Thursday 1 November 2012

Shelagh Delaney - Wonderful Woman No. 140


Shelagh Delaney - 1938-2011
British Playwright and Screen Writer

Added to the album by Esme, A Wonderful Woman


She wrote 'A Taste Of Honey' when she was only 18... amazing play, amazing woman.
Esme


When I was still in high school, I was among a group of avid theatre-goers who, on at least a monthly basis would, go with our drama teachers to various theatres in and around Manchester. One of these trips was to see A Taste of Honey by Shelagh Delaney at The Octagon Theatre in Bolton. Though that evening is something in the region of twenty years ago, I still remember the performance vividly. It was unlike a lot of the productions we went to see, for a start it was set in Salford, very close to where we went to school and the characters were so realistic to us, well, because they were just like the people all around us. I don't remember if I identified that the female roles were so strong at the time but I do remember thinking one day, when I became an actress I'd love to play Jo (sadly, this was one ambition that I never did fulfil).
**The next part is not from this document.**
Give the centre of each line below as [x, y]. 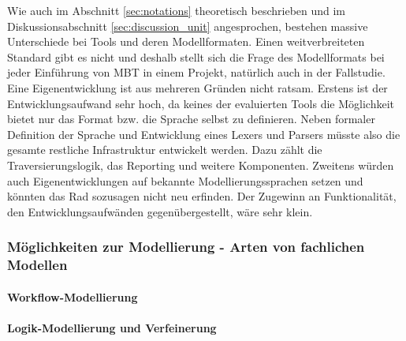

Shelagh came from humble beginings, born and raised in Salford in the north of England. She wrote her most famous work, A Taste of Honey, while just 18, it opened in London at the Theatre Royal East in 1958 and was an instant success.

A Taste of Honey showed working-class women from a working-class woman's point of view, had a gay man as a central and sympathetic figure, and a black character who was neither idealised nor a racial stereotype.
Dennis Barker, The Guardian

The play was turned into a film in 1961. The film was also a great success winning four Bafta awards, including best British screenplay and best British film.

Shelagh wrote a number of other plays after A Taste of Honey, though none matched it's success. In 1963, she published a book of short stories, Sweetly Sings the Donkey. Over time, she began to write more for radio and television than for theatre. She was made a fellow of the Royal Society of Literature in 1985.

Her style of writing continued, throughout her career, to be filled with harsh realism, social protest and strong female characters. She has been, and remains to be, an enormous influence on other creatives, her champions include Morrissey of The Smiths who says many of his lyrics would not exist were it not for Shelagh. Jeanette Winterson - Wonderful Woman 98, also remarks on her influence, saying Shelagh was "the first working-class woman playwright".

It may not seem so unusual now, a female writer having huge success at an early age but at the time A Taste of Honey was released, this could only be described as groundbreaking. In some way, Shelagh's success knocked down some of the boundaries faced by women of the lower-classes of the time, opened up the idea that theatre, literature and even, more generally speaking, education were things that could be accessible to all - for these reasons she well-deserves her Wonderful Woman title.

Women never have young minds. They were born three thousand years old.